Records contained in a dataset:

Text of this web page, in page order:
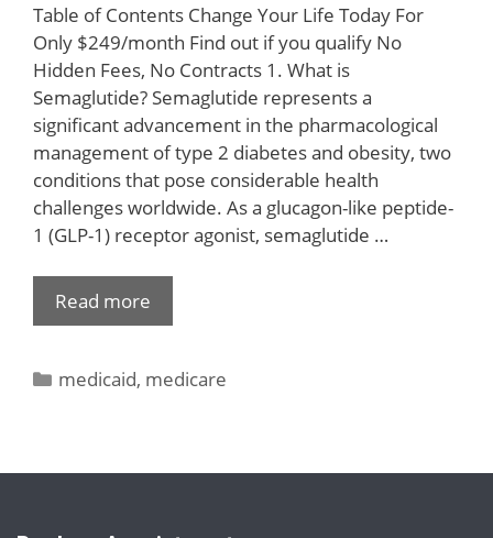
Table of Contents Change Your Life Today For
Only $249/month Find out if you qualify No
Hidden Fees, No Contracts 1. What is
Semaglutide? Semaglutide represents a
significant advancement in the pharmacological
management of type 2 diabetes and obesity, two
conditions that pose considerable health
challenges worldwide. As a glucagon-like peptide-
1 (GLP-1) receptor agonist, semaglutide …
Read more
medicaid, medicare
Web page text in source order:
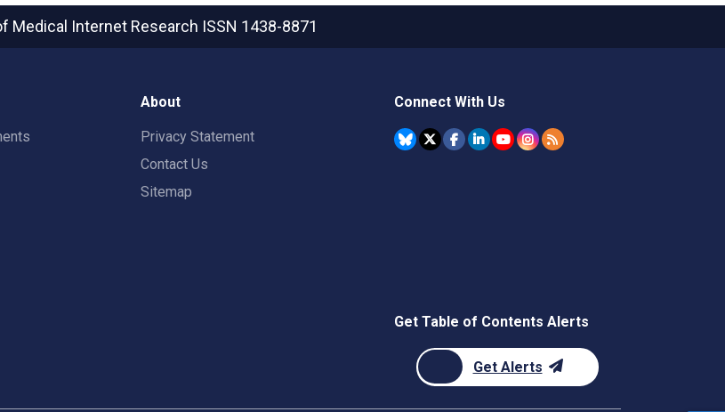
Medical Internet Research ISSN 1438-8871
About
Privacy Statement
Contact Us
Sitemap
Connect With Us
Get Table of Contents Alerts
Get Alerts
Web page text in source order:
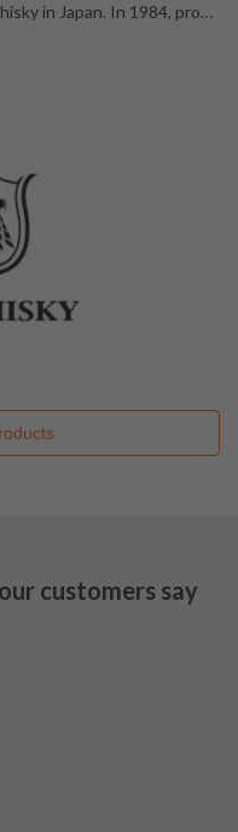
in Japan. In 1984, pro…
customers say
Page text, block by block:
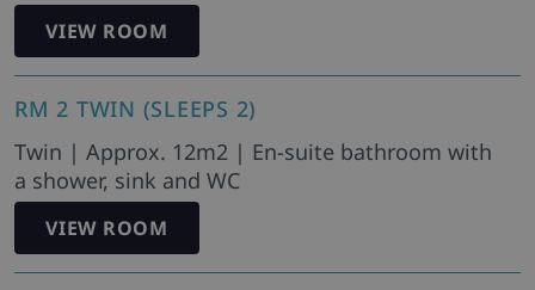
VIEW ROOM
RM 2 TWIN (SLEEPS 2)
Twin | Approx. 12m2 | En-suite bathroom with
a shower, sink and WC
VIEW ROOM
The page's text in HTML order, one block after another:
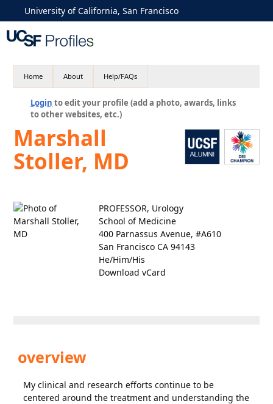
University of California, San Francisco
Home About Help/FAQs
Login to edit your profile (add a photo, awards, links
to other websites, etc.)
Marshall
Stoller, MD
PROFESSOR, Urology
School of Medicine
400 Parnassus Avenue, #A610
San Francisco CA 94143
He/Him/His
Download vCard
overview
My clinical and research efforts continue to be
centered around the treatment and understanding the
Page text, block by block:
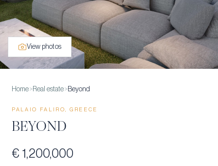
View photos
Home>Real estate>Beyond
PALAIO FALIRO, GREECE
BEYOND
€ 1,200,000
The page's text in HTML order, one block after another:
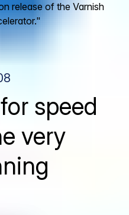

→ Try it
Quote the records above exactly, leaving out any pictures.

→ Your solution
Text of this web page, in page order:
Table of Contents Change Your Life Today For
Only $249/month Find out if you qualify No
Hidden Fees, No Contracts 1. What is
Semaglutide? Semaglutide represents a
significant advancement in the pharmacological
management of type 2 diabetes and obesity, two
conditions that pose considerable health
challenges worldwide. As a glucagon-like peptide-
1 (GLP-1) receptor agonist, semaglutide …
Read more
medicaid, medicare
Web page text in source order:
Medical Internet Research ISSN 1438-8871
About
Privacy Statement
Contact Us
Sitemap
Connect With Us
Get Table of Contents Alerts
Get Alerts
Web page text in source order:
in Japan. In 1984, pro…
customers say
Page text, block by block:
VIEW ROOM
RM 2 TWIN (SLEEPS 2)
Twin | Approx. 12m2 | En-suite bathroom with
a shower, sink and WC
VIEW ROOM
The page's text in HTML order, one block after another:
University of California, San Francisco
Home About Help/FAQs
Login to edit your profile (add a photo, awards, links
to other websites, etc.)
Marshall
Stoller, MD
PROFESSOR, Urology
School of Medicine
400 Parnassus Avenue, #A610
San Francisco CA 94143
He/Him/His
Download vCard
overview
My clinical and research efforts continue to be
centered around the treatment and understanding the
Page text, block by block:
View photos
Home>Real estate>Beyond
PALAIO FALIRO, GREECE
BEYOND
€ 1,200,000
The page's text in HTML order, one block after another:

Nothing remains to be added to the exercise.